Against the majority agreement grading, the AMD screening system (see Tables 2 and 3) achieved a sensitivity of 86.6% (80.6% to 91.3%), a specificity of 92.1% (89.4% to 94.3%), an accuracy of 90.7% (88.2% to 92.8%), and a kappa score of 0.76 (0.71 to 0.82) on the prospective dataset. The DR screening system achieved (see Tables 2 and 4) a sensitivity of 97.0% (84.2% to 99.9%), a specificity of 96.3% (94.5% to 97.6%), an accuracy of 96.3% (94.6% to 97.6%), and a kappa score of 0.70 (0.59 to 0.81).
In this study, we have used two prospective datasets and demonstrated the suitability of an AI-based automated combined screening platform for AMD and DR in clinical settings. The screening platform can fill an unmet need for screening individuals with AMD and DR through a regular primary care doctor’s visit. A study from the National Eye Institute showed that half of the patients do not obtain eye examinations recommended by their general physicians. Optometrists and ophthalmologists who screen for DR and AMD are often limited geographically and have limited time. Specialist visits are also time-consuming. In these instances, automated screening tools within the primary care setting will help mitigate these issues and provide better care for patients with these eye diseases.
We have developed and validated the telemedicine-ready, AI-based, and fully automated screening tools that can be used for screening these diseases with just one image per eye in one visit. Evaluation of the systems in primary care clinics validated the high accuracy of these screening tools, comparable to that of human graders. We note that we used different retinal color fundus cameras (Topcon TRC NW6 non-mydriatic cameras) for developing the model than those used to obtain the prospective data (DRS and Eidon cameras from CenterVue Inc.). Thus, our results are already robust to various types of cameras in the development and test phases and, with larger image sets from each camera, can surely produce even better results.

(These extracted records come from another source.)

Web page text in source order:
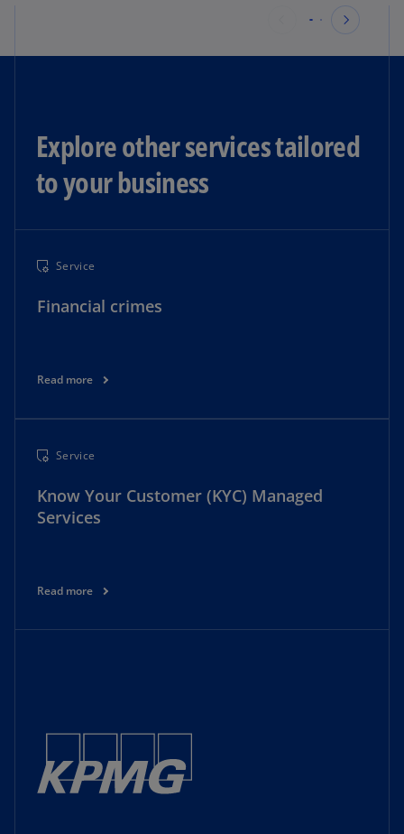
Explore other services tailored
to your business
Service
Financial crimes
Read more
Service
Know Your Customer (KYC) Managed
Services
Read more
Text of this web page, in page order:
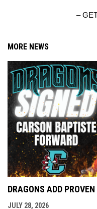
–
MORE NEWS
DRAGONS ADD
JULY 28, 2026
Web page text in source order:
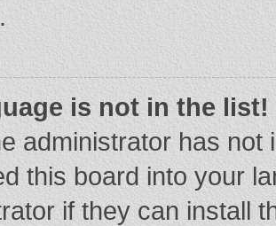
is not in the list!
administrator has
this board into your
if they can install
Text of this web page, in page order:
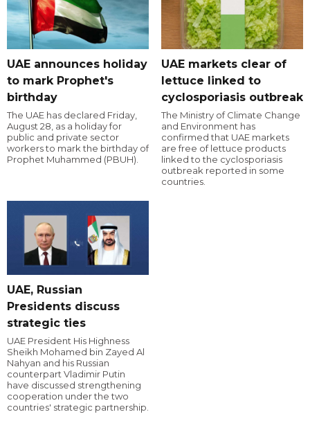
UAE announces holiday
to mark Prophet's
birthday
The UAE has declared Friday,
August 28, as a holiday for
public and private sector
workers to mark the birthday of
Prophet Muhammed (PBUH).
UAE markets clear of
lettuce linked to
cyclosporiasis outbreak
The Ministry of Climate Change
and Environment has
confirmed that UAE markets
are free of lettuce products
linked to the cyclosporiasis
outbreak reported in some
countries.
UAE, Russian
Presidents discuss
strategic ties
UAE President His Highness
Sheikh Mohamed bin Zayed Al
Nahyan and his Russian
counterpart Vladimir Putin
have discussed strengthening
cooperation under the two
countries' strategic partnership.
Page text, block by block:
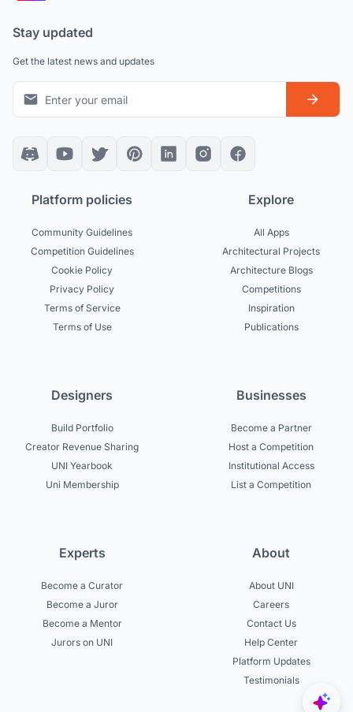
Stay updated
Get the latest news and updates
Platform policies
Community Guidelines
Competition Guidelines
Cookie Policy
Privacy Policy
Terms of Service
Terms of Use
Explore
All Apps
Architectural Projects
Architecture Blogs
Competitions
Inspiration
Publications
Designers
Build Portfolio
Creator Revenue Sharing
UNI Yearbook
Uni Membership
Businesses
Become a Partner
Host a Competition
Institutional Access
List a Competition
Experts
Become a Curator
Become a Juror
Become a Mentor
Jurors on UNI
About
About UNI
Careers
Contact Us
Help Center
Platform Updates
Testimonials

These AI-based screening tools should be tested prospectively in more diverse clinical settings with cost and time analyses for establishing reliability, consistency, and quantifying individual cost and time benefits. While two eye diseases can be screened simultaneously, the system is limited to only DR and AMD. Other eye diseases can potentially be screened using the same fundus image, such as glaucoma and hypertensive retinopathy. A non-referable grade in either AMD or DR speaks only to its referability for the said diseases. That means other non-AMD and non-DR related pathologies, which the ophthalmologists would have picked up while reviewing the fundus images, can be missed by the more targeted automated grading systems. Making the automated systems more versatile in detecting other pathologies is warranted.
As evident from the disagreements in specialist human graders and their comparisons with the screening systems’ kappa scores, it can be concluded that the automated tools perform as well as the human graders, if not better. The performance of the tools is confirmed in the context of real-world image acquisition and analysis. The physical system and the telemedicine software were tested for usability, convenience, and security. The screening systems were deployed on HIPAA-compliant telemedicine platforms and built for minimum interaction with the interface. By using such a secure, fast, reliable, and low-cost system, millions of eyes can potentially be saved from preventable vision-loss, with significant healthcare savings.